[Records from a data collection]
------------------------

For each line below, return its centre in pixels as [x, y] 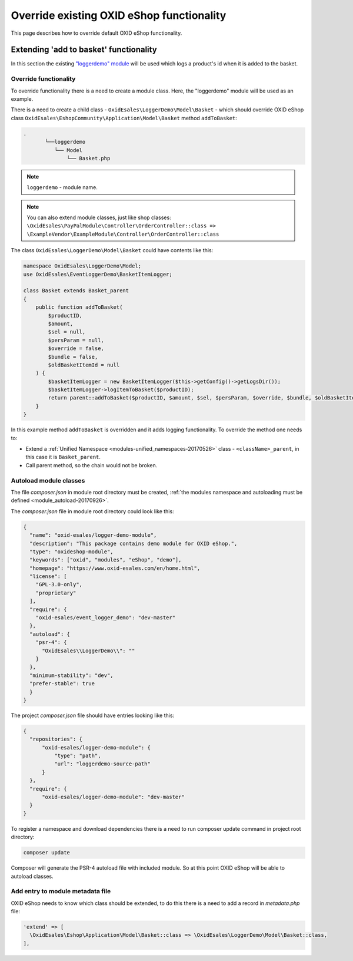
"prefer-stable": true [62, 684]
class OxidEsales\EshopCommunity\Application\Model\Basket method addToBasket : [124, 118]
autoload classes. [32, 876]
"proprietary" [56, 593]
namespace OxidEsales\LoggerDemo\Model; [82, 266]
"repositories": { [56, 739]
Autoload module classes [48, 480]
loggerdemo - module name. [62, 187]
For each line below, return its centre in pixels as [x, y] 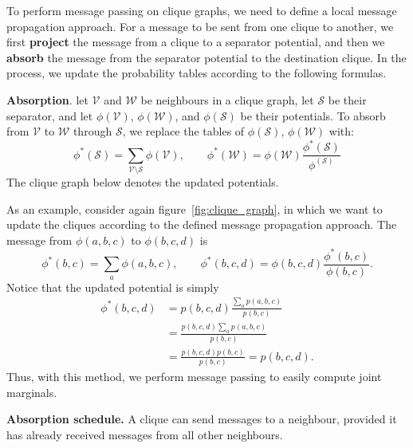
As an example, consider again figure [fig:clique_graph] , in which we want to [195, 208]
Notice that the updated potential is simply [113, 287]
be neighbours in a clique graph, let [227, 99]
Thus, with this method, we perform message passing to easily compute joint [194, 377]
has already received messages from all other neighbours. [145, 435]
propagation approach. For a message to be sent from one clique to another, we [200, 26]
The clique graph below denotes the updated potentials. [143, 182]
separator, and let [50, 115]
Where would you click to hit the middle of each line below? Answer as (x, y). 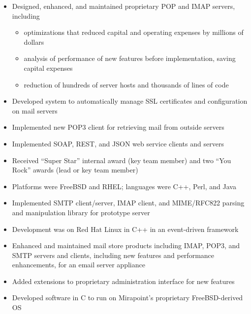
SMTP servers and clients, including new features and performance (113, 255)
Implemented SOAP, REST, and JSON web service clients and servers (118, 143)
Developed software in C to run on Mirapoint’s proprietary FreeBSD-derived (127, 298)
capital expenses (48, 68)
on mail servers (35, 110)
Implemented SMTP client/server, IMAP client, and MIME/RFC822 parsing (128, 203)
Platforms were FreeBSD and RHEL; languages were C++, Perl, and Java (124, 186)
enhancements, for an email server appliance (78, 265)
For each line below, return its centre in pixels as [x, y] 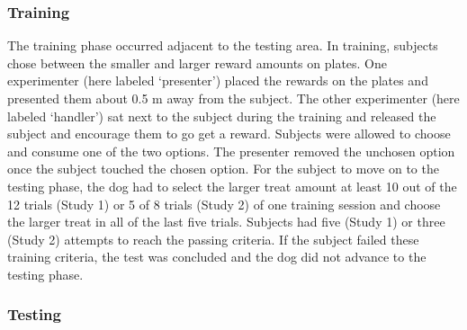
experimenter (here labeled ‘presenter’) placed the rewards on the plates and [218, 80]
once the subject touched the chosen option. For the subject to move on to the [223, 169]
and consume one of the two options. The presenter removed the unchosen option [231, 151]
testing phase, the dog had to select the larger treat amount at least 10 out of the [232, 186]
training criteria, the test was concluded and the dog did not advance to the [217, 257]
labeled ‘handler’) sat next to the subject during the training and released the [222, 116]
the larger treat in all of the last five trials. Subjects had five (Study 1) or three [226, 222]
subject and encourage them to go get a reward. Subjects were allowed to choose [229, 134]
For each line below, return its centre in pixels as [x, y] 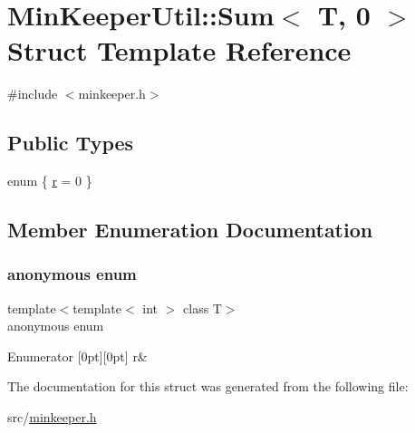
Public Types [71, 143]
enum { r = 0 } [50, 181]
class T [203, 308]
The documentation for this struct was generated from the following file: [208, 386]
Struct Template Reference [179, 50]
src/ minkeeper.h [52, 417]
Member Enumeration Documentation [190, 230]
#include [33, 94]
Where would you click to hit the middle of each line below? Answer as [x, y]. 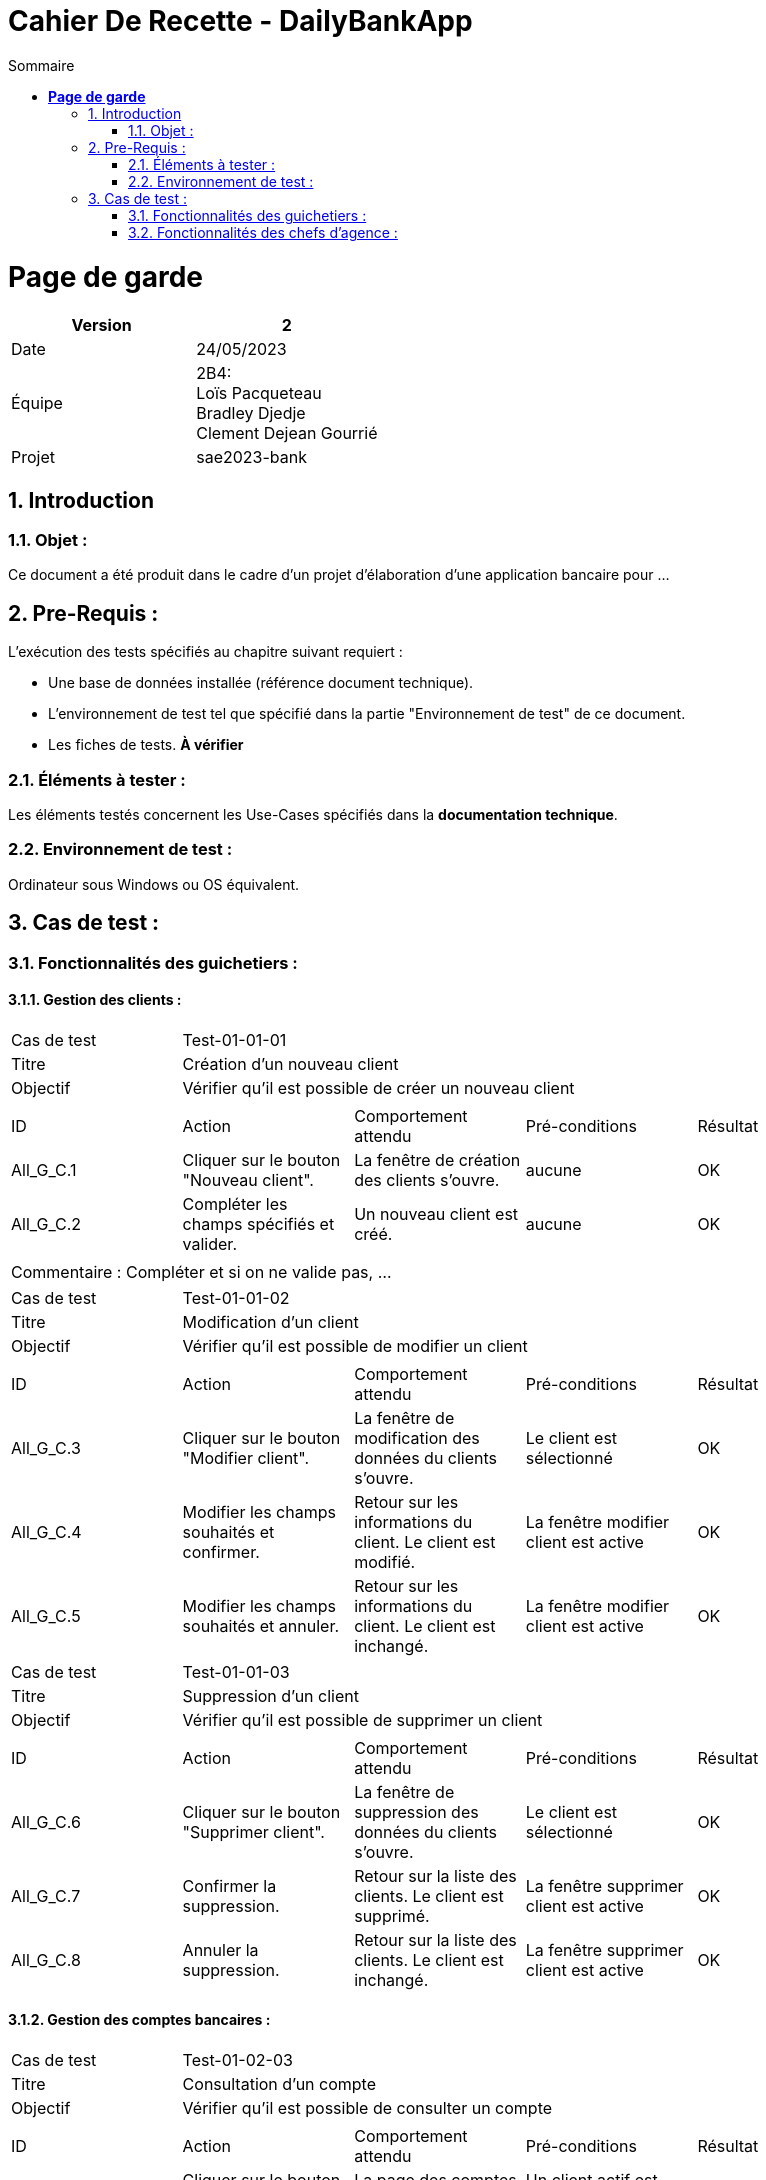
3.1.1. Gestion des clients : [95, 1000]
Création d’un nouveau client [290, 1063]
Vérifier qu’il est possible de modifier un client [355, 1345]
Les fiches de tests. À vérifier [146, 745]
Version [101, 325]
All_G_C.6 [46, 1821]
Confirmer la [229, 1885]
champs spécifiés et [258, 1223]

------------------------

• _Required action_
Repeat the records exactly, without the pictures.

• _Response_
For each line below, return its centre in pixels as [x, y] 
"prefer-stable": true [62, 684]
class OxidEsales\EshopCommunity\Application\Model\Basket method addToBasket : [124, 118]
autoload classes. [32, 876]
"proprietary" [56, 593]
namespace OxidEsales\LoggerDemo\Model; [82, 266]
"repositories": { [56, 739]
Autoload module classes [48, 480]
loggerdemo - module name. [62, 187]
For each line below, return its centre in pixels as [x, y] 
As an example, consider again figure [fig:clique_graph] , in which we want to [195, 208]
Notice that the updated potential is simply [113, 287]
be neighbours in a clique graph, let [227, 99]
Thus, with this method, we perform message passing to easily compute joint [194, 377]
has already received messages from all other neighbours. [145, 435]
propagation approach. For a message to be sent from one clique to another, we [200, 26]
The clique graph below denotes the updated potentials. [143, 182]
separator, and let [50, 115]
Where would you click to hit the middle of each line below? Answer as (x, y). 
SMTP servers and clients, including new features and performance (113, 255)
Implemented SOAP, REST, and JSON web service clients and servers (118, 143)
Developed software in C to run on Mirapoint’s proprietary FreeBSD-derived (127, 298)
capital expenses (48, 68)
on mail servers (35, 110)
Implemented SMTP client/server, IMAP client, and MIME/RFC822 parsing (128, 203)
Platforms were FreeBSD and RHEL; languages were C++, Perl, and Java (124, 186)
enhancements, for an email server appliance (78, 265)
For each line below, return its centre in pixels as [x, y] 
experimenter (here labeled ‘presenter’) placed the rewards on the plates and [218, 80]
once the subject touched the chosen option. For the subject to move on to the [223, 169]
and consume one of the two options. The presenter removed the unchosen option [231, 151]
testing phase, the dog had to select the larger treat amount at least 10 out of the [232, 186]
training criteria, the test was concluded and the dog did not advance to the [217, 257]
labeled ‘handler’) sat next to the subject during the training and released the [222, 116]
the larger treat in all of the last five trials. Subjects had five (Study 1) or three [226, 222]
subject and encourage them to go get a reward. Subjects were allowed to choose [229, 134]
For each line below, return its centre in pixels as [x, y] 
Public Types [71, 143]
enum { r = 0 } [50, 181]
class T [203, 308]
The documentation for this struct was generated from the following file: [208, 386]
Struct Template Reference [179, 50]
src/ minkeeper.h [52, 417]
Member Enumeration Documentation [190, 230]
#include [33, 94]
Where would you click to hit the middle of each line below? Answer as [x, y]. 
3.1.1. Gestion des clients : [95, 1000]
Création d’un nouveau client [290, 1063]
Vérifier qu’il est possible de modifier un client [355, 1345]
Les fiches de tests. À vérifier [146, 745]
Version [101, 325]
All_G_C.6 [46, 1821]
Confirmer la [229, 1885]
champs spécifiés et [258, 1223]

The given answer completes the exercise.